2. LIME Implementation Section

In [63]:

def lime_explanation(text, model, tokenizer, target_label_idx):
    """Simplified LIME explanation for space-tokenized text"""
    print(f"\nGenerating LIME-style explanation for {label_list[target_label_idx]}...")

    words = space_tokenizer(text)
    num_words = len(words)

    # Create neighborhood of examples by removing one word at a time
    neighborhood = []
    for i in range(num_words):
        modified_words = words.copy()
        modified_words[i] = "[MASK]"
        neighborhood.append(" ".join(modified_words))

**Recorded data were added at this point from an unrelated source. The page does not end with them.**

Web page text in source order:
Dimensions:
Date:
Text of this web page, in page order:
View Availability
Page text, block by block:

    # Get predictions for all examples
    predictions = []
    for example in [text] + neighborhood:
        _, preds = predict_ner(example)
        predictions.append(preds)

    # Calculate importance for each position
    importance_scores = []
    original_preds = predictions[0]
    for i in range(num_words):
        # Focus on the target label's prediction at this position
        original_score = (original_preds[i] == target_label_idx)
        modified_score = (predictions[i+1][i] == target_label_idx)
        importance = abs(original_score - modified_score)
        importance_scores.append((words[i], i, importance))

    # Sort by importance
    importance_scores.sort(key=lambda x: x[2], reverse=True)

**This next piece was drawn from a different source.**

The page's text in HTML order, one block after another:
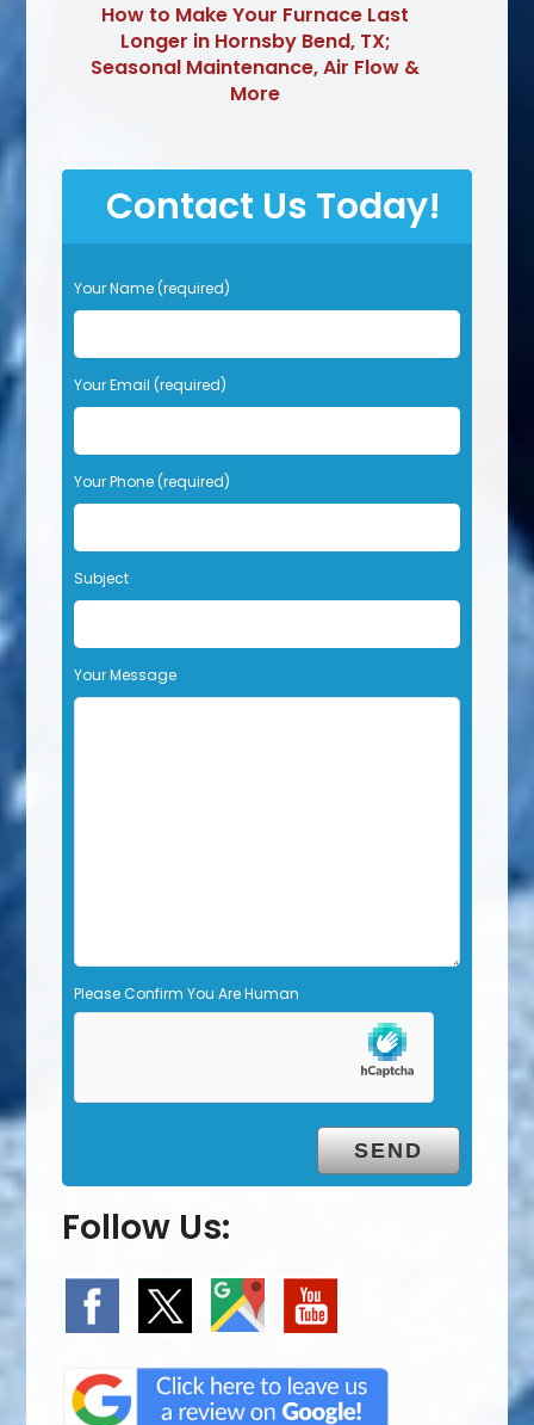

    print("\nTop influential words:")
    print("{:15} {:10} {}".format("Word", "Position", "Influence"))
    print("-" * 40)
    for word, pos, imp in importance_scores[:min(5, num_words)]:
        print("{:15} {:10} {:.2f}".format(word, pos, imp))



3. Custom Tokenizer Setup

In [56]:
# Custom space-based tokenizer
def space_tokenizer(text):
    return text.split()

# Wrapper to make compatible with transformers and SHAP
class SpaceTokenizerWrapper:
    def tokenize(self, text):
        return space_tokenizer(text)

    def convert_tokens_to_ids(self, tokens):
        return [i for i in range(len(tokens))]

    def convert_ids_to_tokens(self, ids):
        return [f"token_{i}" for i in ids]

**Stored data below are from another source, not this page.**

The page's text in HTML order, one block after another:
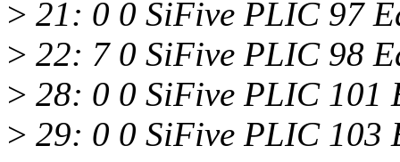
> 21: 0 0 SiFive PLIC 97
> 22: 7 0 SiFive PLIC 98
> 28: 0 0 SiFive PLIC 101
> 29: 0 0 SiFive PLIC 103
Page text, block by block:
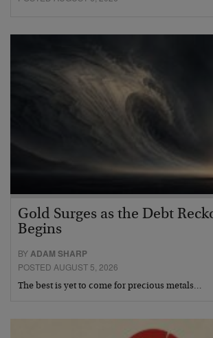
Gold Surges as the Debt
Begins
BYADAM SHARP
POSTED AUGUST 5, 2026
The best is yet to come for precious metals…
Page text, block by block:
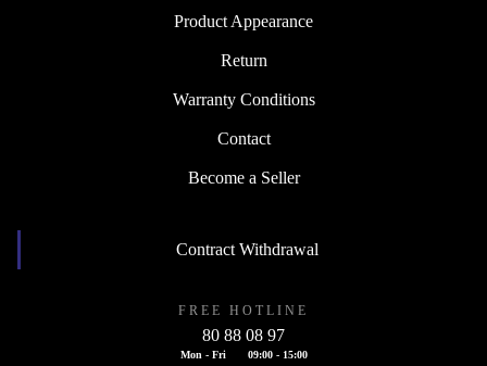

    # Add a __call__ method for SHAP compatibility
    def __call__(self, text, **kwargs):
        # This method should return an object similar to a Hugging Face tokenizer output
        # For the purpose of SHAP's Text masker, simply returning the list of words might suffice
        # or a structure that mimics the tokenizer's output.
        # Let's try returning a list of words for now, as that's what text.split() gives.
        return space_tokenizer(text)


space_tokenizer_wrapper = SpaceTokenizerWrapper()

4. Label Definitions

In [57]:
# Define NER label categories
label_list = [
    "O",
    "B-Product", "I-Product",
    "B-PRICE", "I-PRICE",
    "B-LOC", "I-LOC",
    "B-CONTACT", "I-CONTACT"
]

5. Core Prediction Functions

In [58]:
def predict_ner(text):
    """Predict NER tags using space tokenization"""
    words = space_tokenizer(text)
    input_ids = torch.tensor([[i for i in range(len(words))]]).to(device)
    attention_mask = torch.tensor([[1]*len(words)]).to(device)

    with torch.no_grad():
        outputs = model(input_ids=input_ids, attention_mask=attention_mask)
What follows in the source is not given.